STUDY MATERIAL START

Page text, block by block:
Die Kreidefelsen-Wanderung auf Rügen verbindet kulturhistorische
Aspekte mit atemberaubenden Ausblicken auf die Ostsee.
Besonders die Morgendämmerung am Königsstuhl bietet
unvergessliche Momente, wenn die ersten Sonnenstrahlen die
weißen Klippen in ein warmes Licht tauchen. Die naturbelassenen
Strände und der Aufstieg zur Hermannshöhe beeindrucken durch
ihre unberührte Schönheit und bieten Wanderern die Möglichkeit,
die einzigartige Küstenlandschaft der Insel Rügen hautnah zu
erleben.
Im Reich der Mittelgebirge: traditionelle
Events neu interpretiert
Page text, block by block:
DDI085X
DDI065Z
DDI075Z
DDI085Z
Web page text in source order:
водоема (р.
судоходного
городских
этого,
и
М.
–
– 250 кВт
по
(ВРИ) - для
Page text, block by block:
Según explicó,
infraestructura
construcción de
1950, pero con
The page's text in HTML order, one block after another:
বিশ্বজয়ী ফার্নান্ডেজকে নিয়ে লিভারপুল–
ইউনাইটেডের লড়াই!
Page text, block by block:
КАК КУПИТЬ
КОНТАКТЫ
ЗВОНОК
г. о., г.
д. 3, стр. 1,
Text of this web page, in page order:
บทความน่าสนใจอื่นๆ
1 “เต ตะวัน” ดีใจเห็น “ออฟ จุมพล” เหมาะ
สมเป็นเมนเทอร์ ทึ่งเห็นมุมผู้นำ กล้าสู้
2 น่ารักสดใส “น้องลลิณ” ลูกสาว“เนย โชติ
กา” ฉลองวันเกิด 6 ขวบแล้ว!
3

STUDY MATERIAL END

• **TASK**: Each line from the one with "The page's text" through the last line of the records must be written out word for word. Include nothing else.

• **YOUR RESPONSE**:
The page's text in HTML order, one block after another:
বিশ্বজয়ী ফার্নান্ডেজকে নিয়ে লিভারপুল–
ইউনাইটেডের লড়াই!
Page text, block by block:
КАК КУПИТЬ
КОНТАКТЫ
ЗВОНОК
г. о., г.
д. 3, стр. 1,
Text of this web page, in page order:
บทความน่าสนใจอื่นๆ
1 “เต ตะวัน” ดีใจเห็น “ออฟ จุมพล” เหมาะ
สมเป็นเมนเทอร์ ทึ่งเห็นมุมผู้นำ กล้าสู้
2 น่ารักสดใส “น้องลลิณ” ลูกสาว“เนย โชติ
กา” ฉลองวันเกิด 6 ขวบแล้ว!
3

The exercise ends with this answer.